При мысли о некоторых именах мне начинает казаться, будто я много раз начинал свою жизнь заново. Нет сомнения, что каждый раз я вновь открывал для себя — благодаря этим божественным интерпретаторам — собственную личность. Вы говорите, что на три года погрузились в Ницше — только в него одного. Я понимаю вас, хотя сам никогда не поступал так ни с кем из писателей. Но способны ли вы и сегодня читать Ницше с тем же рвением? О, это настоящее чудо! Кто обладает властью воздействовать на нас сильнее и глубже при каждом чтении, тот истинный мастер — независимо от имени его, ранга или статуса. Эта мысль всегда приходит мне в голову, когда я перечитываю своих любимых авторов. (Например, я уверен, что, если возьму «Рождение трагедии» — единственную книгу, которую я перечитывал больше других, — думаю, нет, уверен, что на этот день я буду «прикончен».) Что означает этот неувядающий энтузиазм по отношению к столь многим авторам? Я часто задаю себе этот вопрос. Означает ли это, что я не «развиваюсь»? Означает ли это, что я наивен? Или что-то ещё? Каким бы ни был ответ, уверяю вас, что сам я считаю подобную слабость особым видом благодати. Если же при чтении старого любимца я случайно нахожу в его книге цитату из другого моего великого любимца, радость моя не знает границ. Это произошло со мной не далее как вчера, когда я просматривал «Танец над огнем и водой»[126]. На шестой странице я нашел следующее высказывание Уолта Уитмена: «Мир будет полным для того, кто сам полон». И вновь Уитмен на странице восемьдесят четвертой: «Ты считаешь Библию и религии божественными — и я скажу, что они божественны. Но я скажу также, что они произошли от тебя, могут вновь произойти от тебя, и не они даруют жизнь, а ты даруешь жизнь». (Позволю себе сказать единственный раз в моей жизни: я горжусь, что эти слова принадлежат американцу!)
Одна из причин, по которой я не могу пространно писать о моих любимых авторах, состоит в том, что я прежде всего не способен бороться с искушением и обильно цитирую их. Затем, они настолько глубоко проникли в фибры моей души, что, едва заговорив о них, я начинаю подражать их языку.
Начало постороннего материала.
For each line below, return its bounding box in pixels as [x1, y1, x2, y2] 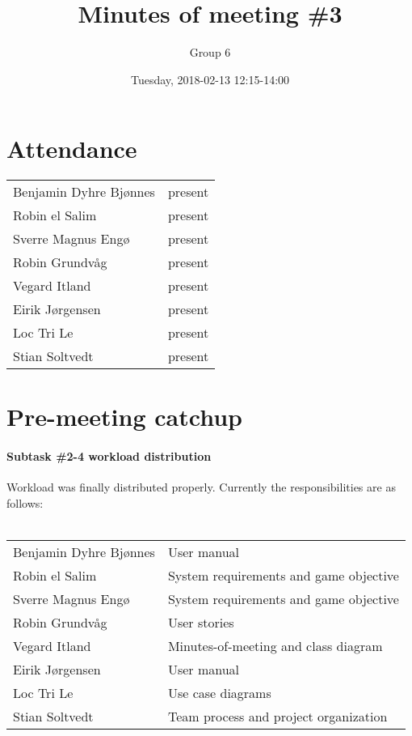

Не то чтобы мне было стыдно совершать «плагиат» у великих мастеров, но я боюсь, что не сумею вернуть мой собственный голос. Из-за нашего рабского чтения мы несем в себе столь много сущностей, столь много голосов, что подлинная редкость — человек, способный говорить собственным голосом. В конечном счете нам ли принадлежит крупица той уникальности, которую мы хвастливо именуем «своей»? Каким бы реальным или уникальным ни был сделанный нами вклад, он берет начало в том непостижимом источнике, откуда происходит все. Мы ничего не создаем, а лишь предлагаем свое понимание, что служит одним из способов выразить согласие. Тем не менее, поскольку все мы слеплены по заданным образцам, которым нет конца, позволим себе порадоваться, если нам случайно удается извлечь достойный звук, подобно тем опустошившим себя существам, которые не могут произнести ничего, кроме «ом»{78}.